Adding up the frequencies for all classes, we have a total of 99. So we need to take each class frequency and divide by 99. For our first class, we have a relative frequency of 20 over 99, which is about 20 percent. For the second class, we divide 5 by 99, which is approximately 5 percent. For the third class, we have a relative frequency of 10 over 99, which is approximately 5 percent.
class we take 10 and divide that by 99 and we get approximately 10%. And continuing in this way we can find the relative frequency for each class. Now we have everything we need to construct a relative frequency histogram.
First we will label the horizontal scale with our class midpoints. Then we will label our vertical scale with relative frequencies. And since the highest frequency we have is 20%, we need to make sure that our scale can handle up to 20%. Now we can begin constructing our bars.
Our first class has a relative frequency of 20%, so our first bar needs to have a height that corresponds with 20%. Next, our second class has a relative frequency of 5%, so our second bar needs to have a height corresponding with 5%. And continuing in this way, we can construct a bar for each class.
To finish up this relative frequency histogram, I need to label the horizontal and vertical axes. our horizontal axis corresponds with our x values, and our vertical axis corresponds with relative frequencies, and we calculated them in terms of percentages. We could have also constructed a relative frequency histogram using proportions.

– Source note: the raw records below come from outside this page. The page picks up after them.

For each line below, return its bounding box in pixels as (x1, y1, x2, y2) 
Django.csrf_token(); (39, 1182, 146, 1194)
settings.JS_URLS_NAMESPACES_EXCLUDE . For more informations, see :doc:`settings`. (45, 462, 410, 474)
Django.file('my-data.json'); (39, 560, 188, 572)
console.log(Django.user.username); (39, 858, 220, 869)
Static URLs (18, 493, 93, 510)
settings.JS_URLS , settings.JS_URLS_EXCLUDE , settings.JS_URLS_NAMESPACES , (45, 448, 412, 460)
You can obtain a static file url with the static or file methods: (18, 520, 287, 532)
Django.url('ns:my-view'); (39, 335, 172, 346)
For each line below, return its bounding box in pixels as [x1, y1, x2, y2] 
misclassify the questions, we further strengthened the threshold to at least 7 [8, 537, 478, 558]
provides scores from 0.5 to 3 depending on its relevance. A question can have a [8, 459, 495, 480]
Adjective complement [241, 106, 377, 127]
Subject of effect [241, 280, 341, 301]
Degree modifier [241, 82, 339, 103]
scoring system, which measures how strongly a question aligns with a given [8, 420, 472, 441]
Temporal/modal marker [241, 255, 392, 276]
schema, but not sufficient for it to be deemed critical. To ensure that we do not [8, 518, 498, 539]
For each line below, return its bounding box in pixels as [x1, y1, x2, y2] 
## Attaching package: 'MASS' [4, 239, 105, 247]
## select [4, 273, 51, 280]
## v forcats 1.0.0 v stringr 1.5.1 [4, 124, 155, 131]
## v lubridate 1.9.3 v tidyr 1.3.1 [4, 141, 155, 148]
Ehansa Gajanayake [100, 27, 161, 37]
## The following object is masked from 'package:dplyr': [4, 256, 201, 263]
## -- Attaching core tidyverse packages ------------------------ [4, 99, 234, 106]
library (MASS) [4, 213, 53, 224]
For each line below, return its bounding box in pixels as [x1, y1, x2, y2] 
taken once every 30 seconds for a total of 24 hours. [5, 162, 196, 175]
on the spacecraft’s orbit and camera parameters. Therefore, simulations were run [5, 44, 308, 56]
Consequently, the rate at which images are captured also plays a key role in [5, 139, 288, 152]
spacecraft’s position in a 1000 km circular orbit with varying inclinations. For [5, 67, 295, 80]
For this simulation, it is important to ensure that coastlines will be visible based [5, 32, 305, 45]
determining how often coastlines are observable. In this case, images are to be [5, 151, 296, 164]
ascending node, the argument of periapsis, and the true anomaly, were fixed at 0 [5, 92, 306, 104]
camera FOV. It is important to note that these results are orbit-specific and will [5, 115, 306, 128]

That would have been using the decimal form of the relative frequencies rather than the percentage form. Either way, the relative frequency histogram would take on this same shape. Now looking at this relative frequency histogram, we can tell that this definitely does not take on the shape of a normal distribution.
It is not even close to being approximately normal. Speaking of, let's look at some standard shapes that we will often see with histograms. We've already talked about a normal distribution, which is a distribution that takes on an approximate bell shape.
A different type of distribution is one where all of the bars of the histogram have approximately the same height. In other words, the different data values or classes occur with approximately the same frequency. A property that sometimes shows up with histograms is this idea of skewness. A distribution of data is skewed if it is not symmetric and extends more to one side than to the other.
There are two types of skewness, skewed to the right and skewed to the left. Skewed to the right is also called positively skewed. It has a longer right tail.
Notice that the distribution in this image takes on almost a bell shape, except that it tends to extend on to the right much more than it does to the left. Skewed to the left, on the other hand, has a longer left tail. It tends to drag on as the curve goes to the left more than to the right.
This is also called negatively skewed. One way to remember skewed to the right and skewed to the left is to think about the toes on your feet. On your right foot, your toes get smaller as you go to the right, kind of like the longer right tail with positively skewed data. On your left foot, your small toes go off to the left, similarly to data that is negatively skewed. And that concludes this lecture video on histograms.